Toronto

Parents call on Ontario government to ensure full-time learning in school this fall

Scores of parents called on the Ontario government on Saturday to reopen schools for full-time classes this fall with safety measures in place amid the pandemic.

Organizer says parents want 'well-thought out plan' from education ministry

Bronwen Alsop, an organizer of the rally, addresses a crowd of parents at Queen's Park and calls for a return to full-time learning in the fall. (Talia Ricci/CBC)

Scores of parents called on the Ontario government on Saturday to reopen schools for full-time classes this fall with safety measures in place amid the pandemic.

At a rally at the Ontario legislature, parents said a regular school schedule is vital to health and well-being of children and important for an "equitable" economic recovery. Such a schedule means the students would be in class five days a week.

Bronwen Alsop, an organizer of the rally, told CBC News that parents want a "well-thought out" plan from the government that allows for full-time learning. Alsop is a mother of two children with special needs.

The Ontario government should fund the safety protocols needed to make learning in the classroom happen, she said.

In a statement to CBC News, Education Minister Stephen Lecce's spokesperson Alexandra Adamo said they are "working with school boards and education partners to ensure students can return on a daily basis."

According to a recent directive from the Ontario education ministry, the government has asked school boards to prepare for three scenarios: in-class learning, online learning or a hybrid model that would be a mixture of both.
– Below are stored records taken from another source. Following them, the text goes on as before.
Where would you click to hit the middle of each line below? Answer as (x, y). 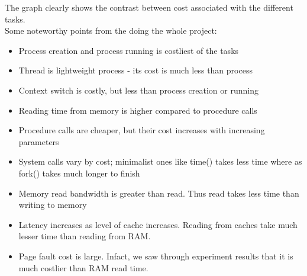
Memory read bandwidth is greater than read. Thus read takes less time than (159, 193)
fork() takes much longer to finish (79, 173)
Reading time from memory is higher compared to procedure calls (138, 110)
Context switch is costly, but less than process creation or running (138, 90)
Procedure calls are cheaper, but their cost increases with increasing (142, 130)
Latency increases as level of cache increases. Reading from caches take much (158, 224)
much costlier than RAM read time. (83, 267)
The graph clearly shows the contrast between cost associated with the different (149, 7)
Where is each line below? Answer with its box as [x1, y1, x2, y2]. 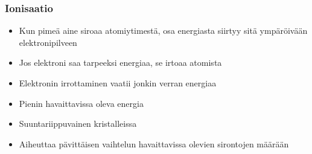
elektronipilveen [19, 36, 77, 48]
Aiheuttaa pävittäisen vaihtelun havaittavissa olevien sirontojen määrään [19, 137, 289, 150]
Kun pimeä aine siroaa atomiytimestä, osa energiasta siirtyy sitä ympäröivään [19, 24, 308, 37]
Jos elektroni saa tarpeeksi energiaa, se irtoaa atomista [19, 56, 222, 69]
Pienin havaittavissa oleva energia [19, 97, 144, 109]
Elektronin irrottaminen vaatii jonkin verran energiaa [19, 77, 217, 89]
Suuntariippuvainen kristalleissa [19, 117, 137, 130]
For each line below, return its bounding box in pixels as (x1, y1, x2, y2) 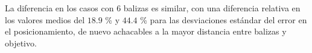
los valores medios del (5, 13, 85, 26)
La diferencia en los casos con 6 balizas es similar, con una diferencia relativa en (5, 2, 301, 14)
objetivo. (5, 36, 37, 49)
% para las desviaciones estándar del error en (140, 13, 307, 26)
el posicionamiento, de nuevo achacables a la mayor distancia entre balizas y (5, 25, 287, 38)
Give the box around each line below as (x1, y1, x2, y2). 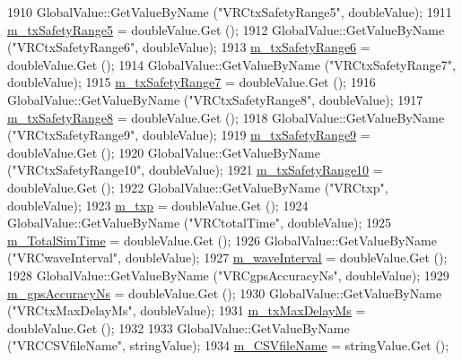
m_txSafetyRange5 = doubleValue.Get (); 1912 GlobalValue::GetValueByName (7, 20, 445, 39)
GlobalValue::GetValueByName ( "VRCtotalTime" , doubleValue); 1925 (7, 213, 391, 232)
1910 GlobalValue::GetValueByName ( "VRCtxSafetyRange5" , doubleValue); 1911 (7, 3, 452, 21)
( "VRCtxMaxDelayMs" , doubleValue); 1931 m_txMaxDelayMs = (7, 301, 366, 320)
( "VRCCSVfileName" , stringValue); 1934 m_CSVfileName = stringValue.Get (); (7, 336, 449, 355)
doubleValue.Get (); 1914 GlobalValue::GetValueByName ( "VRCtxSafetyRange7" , (7, 55, 456, 73)
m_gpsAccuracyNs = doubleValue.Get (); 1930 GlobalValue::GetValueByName (7, 283, 442, 302)
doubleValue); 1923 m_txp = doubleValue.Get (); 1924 (7, 195, 309, 214)
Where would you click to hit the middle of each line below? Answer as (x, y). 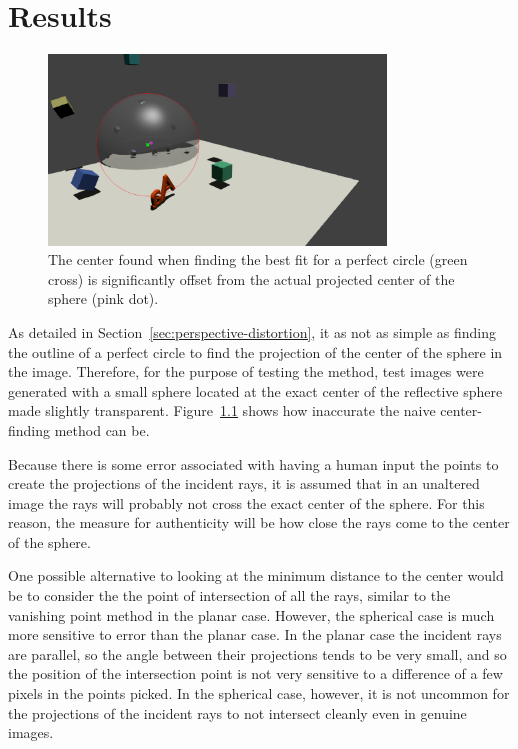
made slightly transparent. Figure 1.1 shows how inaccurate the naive (222, 410)
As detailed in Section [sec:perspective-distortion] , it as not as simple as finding (252, 331)
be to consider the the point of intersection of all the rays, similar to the (229, 595)
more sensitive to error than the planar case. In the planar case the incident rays (255, 634)
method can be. (102, 429)
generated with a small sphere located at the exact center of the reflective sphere (255, 390)
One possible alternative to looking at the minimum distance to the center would (256, 575)
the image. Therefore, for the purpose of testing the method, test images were (246, 371)
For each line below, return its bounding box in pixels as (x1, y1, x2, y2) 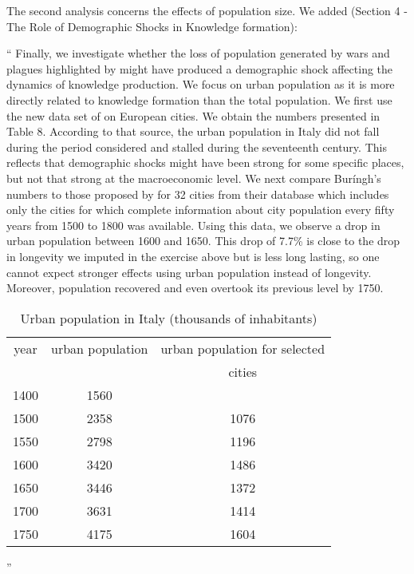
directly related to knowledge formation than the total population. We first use (6, 91, 392, 108)
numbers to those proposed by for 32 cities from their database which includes (6, 185, 389, 202)
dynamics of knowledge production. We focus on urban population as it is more (6, 76, 395, 93)
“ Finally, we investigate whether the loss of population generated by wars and (6, 45, 390, 61)
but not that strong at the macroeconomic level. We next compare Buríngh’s (6, 169, 381, 186)
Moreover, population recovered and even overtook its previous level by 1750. (6, 279, 384, 296)
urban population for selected (160, 338, 325, 358)
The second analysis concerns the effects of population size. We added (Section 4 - (6, 2, 408, 18)
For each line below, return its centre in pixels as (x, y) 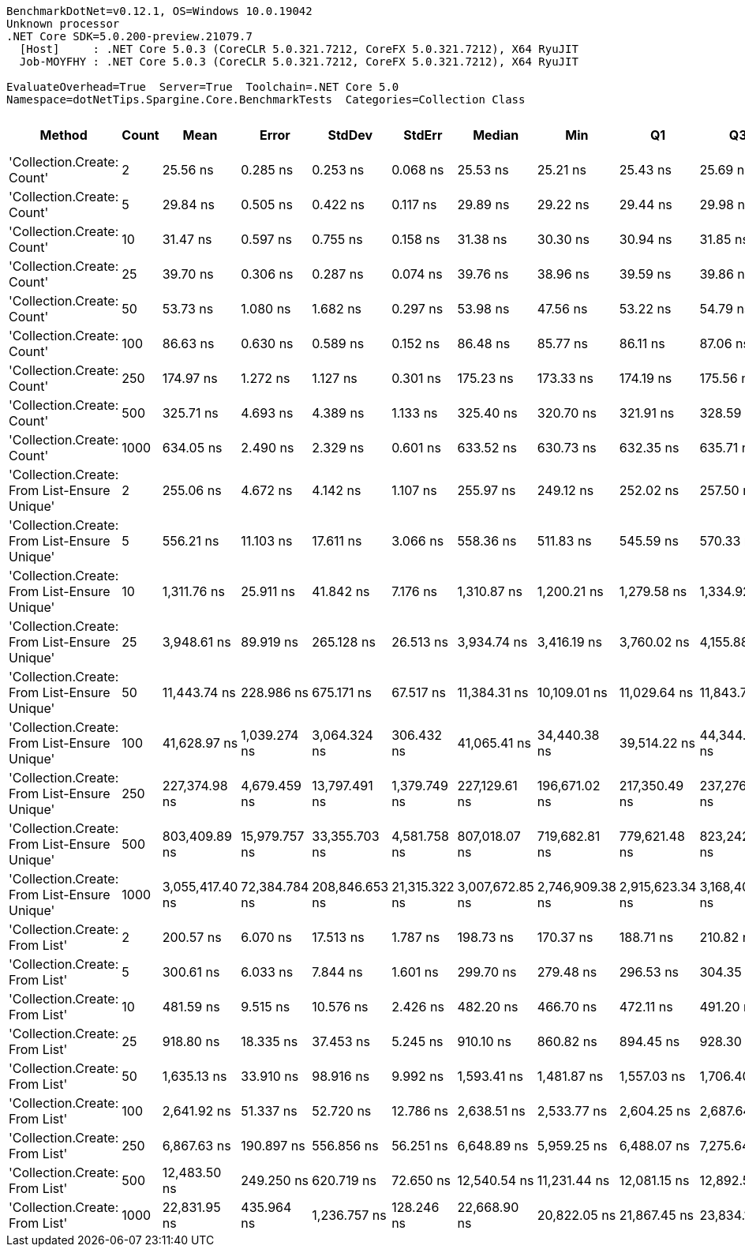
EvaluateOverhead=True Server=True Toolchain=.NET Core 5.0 (203, 87)
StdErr (423, 135)
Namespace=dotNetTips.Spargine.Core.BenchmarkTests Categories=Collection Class (266, 99)
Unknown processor (63, 24)
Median (496, 135)
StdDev (350, 135)
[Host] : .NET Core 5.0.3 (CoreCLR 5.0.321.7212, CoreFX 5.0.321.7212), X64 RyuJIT (299, 49)
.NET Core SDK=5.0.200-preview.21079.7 (129, 36)
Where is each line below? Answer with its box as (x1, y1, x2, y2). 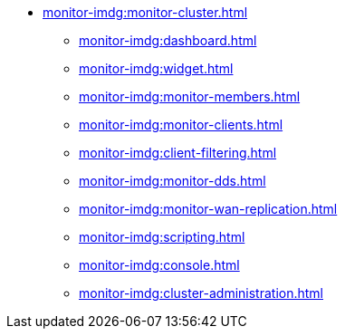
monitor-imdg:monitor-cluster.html (43, 5, 248, 20)
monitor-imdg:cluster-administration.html (79, 285, 324, 301)
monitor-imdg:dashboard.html (79, 33, 257, 48)
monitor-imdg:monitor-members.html (79, 89, 301, 104)
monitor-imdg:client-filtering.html (79, 145, 277, 160)
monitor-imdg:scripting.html (79, 229, 245, 245)
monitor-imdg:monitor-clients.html (79, 117, 283, 132)
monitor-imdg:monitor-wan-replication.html (79, 201, 338, 216)
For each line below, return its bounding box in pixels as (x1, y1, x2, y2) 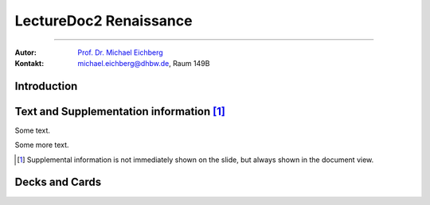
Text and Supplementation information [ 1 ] (14, 104, 226, 118)
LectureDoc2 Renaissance (14, 12, 193, 29)
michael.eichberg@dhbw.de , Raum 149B (77, 58, 210, 68)
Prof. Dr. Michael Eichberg (77, 48, 163, 57)
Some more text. (14, 140, 69, 150)
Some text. (14, 126, 51, 135)
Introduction (14, 79, 78, 93)
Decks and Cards (14, 176, 102, 189)
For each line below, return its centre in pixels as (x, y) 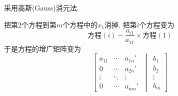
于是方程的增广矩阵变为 (42, 48)
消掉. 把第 (121, 24)
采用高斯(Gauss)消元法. (41, 7)

"We have consistently asked school boards for three scenarios, because we have an obligation to parents and students to be ready for all challenges that may arise over the coming months," Adamo wrote in the statement. "The clear preference is to get students in class daily in September, however, Ontario must and will be ready for all circumstances that could arise."

A boy at the rally holds a sign at the rally at Queen's Park. (Talia Ricci/CBC)

But Alsop said parents aren't sure the hybrid plan is the best option.

"We would like to ensure that our children and our teachers are safe," she said on Saturday before the rally.

"We do not believe the hybrid plan is going to work for the children. We want to make sure that our children have extra safety precautions in the room, more staff, more funding dedicated to make sure they are completely safe for five days a week."

Alsop said the hybrid plan could result in more infections because children could be in daycare on the days they are not in class. 

She added that leaving it up to individual school boards to work out a plan for the school year puts a lot of pressure on those boards. The province needs a full financial plan to make sure that children and teachers are safe, she said.

The rally came a day after the Toronto District School Board asked the province to reassess its plan for next school year. 

Alsop said online learning is very difficult for families with special needs children. She added her own children benefit tremendously from the structure of the classroom.